FOR THOSE OF YOU SLOW – Right now’s the time to pick up the pace, and get productive busy. Not just busy busy. Are you busy or are you productively busy? Sometimes even at the hottest times, you run into people that just don’t qualify. Are you working to get them qualified with a plan of attack? As another tool today, if your borrowers just don’t fit the normal guidelines, we may have a product for you. #GetOnPoint with #BluePointMtg and our suite of #Niche products that help even those with recent credit events. GET ON POINT HERE!
These websites look viable and can be a tool if you use them. Just like our products, a way to make someone a homeowner with a plan of attack. Get on point this week, let’s do business!
#TwoforTuesday – Cheaters never win! Fannie Mae’s newest update stops them. Funny but this is the truth. Why are we in 2018 and we still are dealing with “Cheaters” in the mortgage industry. There are some great companies out there and it’s appalling to hear these stories where companies are doing things to cheat and use lender credits for a down payment. Are you kidding me, you played some loop hole for years just cause? It’s the same for builders that are giving excessive incentives to a borrower to capture both the Real Estate side and Mortgage side of the equation. Then taking it away or not offering it if another lender is used. I am not so sure about the whole KW thing going down right now. I don’t have an opinion yet, but if they are blatantly “cheating” to incentivize, this is the ethical stuff we need to ban from our industry.
Fannie Mae issues two new changes at the beginning of the month due to those that needed clarity. Seems the first change is well, I understood it this way for years. Maybe I just didn’t look to cheat and use it that way. Crazy some people do this, and Fannie has to update verbiage and completely spell it out. Second change makes sense and is a helpful one to help those doing construction loans to define the transaction type. Check it out below ↓
What I feel like doing this summer is creating a list of builders (or other companies) that “cheat” and publicly posting it for those to see.
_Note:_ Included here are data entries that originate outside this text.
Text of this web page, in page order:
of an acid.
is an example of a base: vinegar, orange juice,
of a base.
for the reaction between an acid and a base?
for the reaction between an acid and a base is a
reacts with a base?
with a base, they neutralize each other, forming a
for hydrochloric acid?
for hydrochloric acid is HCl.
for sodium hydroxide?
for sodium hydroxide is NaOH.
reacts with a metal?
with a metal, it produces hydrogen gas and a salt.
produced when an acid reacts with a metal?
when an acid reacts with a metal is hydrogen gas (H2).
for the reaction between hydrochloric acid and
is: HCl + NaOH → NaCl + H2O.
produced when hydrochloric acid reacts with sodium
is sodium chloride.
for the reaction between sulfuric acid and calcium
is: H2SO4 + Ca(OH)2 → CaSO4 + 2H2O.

This can’t go on, if you “cheat” and know it because you’re on the “other side” of some aspect of Real Estate, Title or otherwise and incentivize clients to use your company in a manner that’s abusive. You should be reported. Cheaters never win! Well some say maybe in the short term, but in the long haul there will be a cause and affect that might not be in your favor. Please please please execute good judgement and fair lending practices when in mortgages. It’s what makes it “right” for the client. “Do the Right thing” has always been apart of my mantra and it seems more and more companies are actually looking to play loop holes in our industry to gain a competitive edge. At least for a short lived time. If you know of a company doing something like this, let me know, I’ll show you the way to report them.
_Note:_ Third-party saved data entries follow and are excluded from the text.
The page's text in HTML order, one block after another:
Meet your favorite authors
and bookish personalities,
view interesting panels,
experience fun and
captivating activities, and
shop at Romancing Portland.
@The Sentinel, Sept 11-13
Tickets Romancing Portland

STOP CHEATING! – Fannie Mae shouldn’t have to put out guidelines to clarify a guideline that was set many years ago. (A lender credit was never intended to be used for a down payment or for compensating third parties) Nor should companies be incentivizing clients to use their services or steer them to use and not offer the same incentive if a borrower chooses another (Shop-able) option. Watch mark my word, down the road there will be legislation in our industry that if some incentive is offered to use a shop-able service for a mortgage (that is also owned by same mortgage company) there will be a limit or restriction of the incentive. Or something to the affect that another option is used, a percentage of that incentive would need to be applied. Something will happen in this area. Be fair to your clients, your brand and your way of doing business. Nothing good comes out of cutting corners. PERIOD>.